[TASK]
Would you print the records below word for word, without the pictures?

[DATA FOR THE TASK]

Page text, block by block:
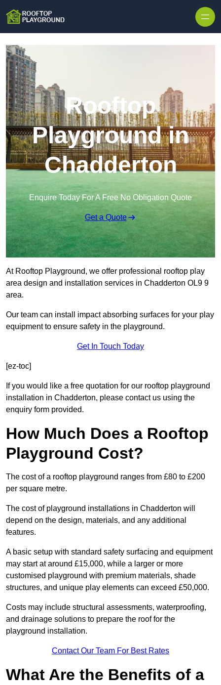
Rooftop
Playground in
Chadderton
Enquire Today For A Free No Obligation Quote
Get a Quote
At Rooftop Playground, we offer professional rooftop play
area design and installation services in Chadderton OL9 9
area.
Our team can install impact absorbing surfaces for your play
equipment to ensure safety in the playground.
Get In Touch Today
[ez-toc]
If you would like a free quotation for our rooftop playground
installation in Chadderton, please contact us using the
enquiry form provided.
How Much Does a Rooftop
Playground Cost?
The cost of a rooftop playground ranges from £80 to £200
per square metre.
The cost of playground installations in Chadderton will
depend on the design, materials, and any additional
features.
A basic setup with standard safety surfacing and equipment
may start at around £15,000, while a larger or more
customised playground with premium materials, shade
structures, and unique play elements can exceed £50,000.
Costs may include structural assessments, waterproofing,
and drainage solutions to prepare the roof for the
playground installation.
Contact Our Team For Best Rates
What Are the Benefits of a

[FINISHED TASK]
Page text, block by block:
Rooftop
Playground in
Chadderton
Enquire Today For A Free No Obligation Quote
Get a Quote
At Rooftop Playground, we offer professional rooftop play
area design and installation services in Chadderton OL9 9
area.
Our team can install impact absorbing surfaces for your play
equipment to ensure safety in the playground.
Get In Touch Today
[ez-toc]
If you would like a free quotation for our rooftop playground
installation in Chadderton, please contact us using the
enquiry form provided.
How Much Does a Rooftop
Playground Cost?
The cost of a rooftop playground ranges from £80 to £200
per square metre.
The cost of playground installations in Chadderton will
depend on the design, materials, and any additional
features.
A basic setup with standard safety surfacing and equipment
may start at around £15,000, while a larger or more
customised playground with premium materials, shade
structures, and unique play elements can exceed £50,000.
Costs may include structural assessments, waterproofing,
and drainage solutions to prepare the roof for the
playground installation.
Contact Our Team For Best Rates
What Are the Benefits of a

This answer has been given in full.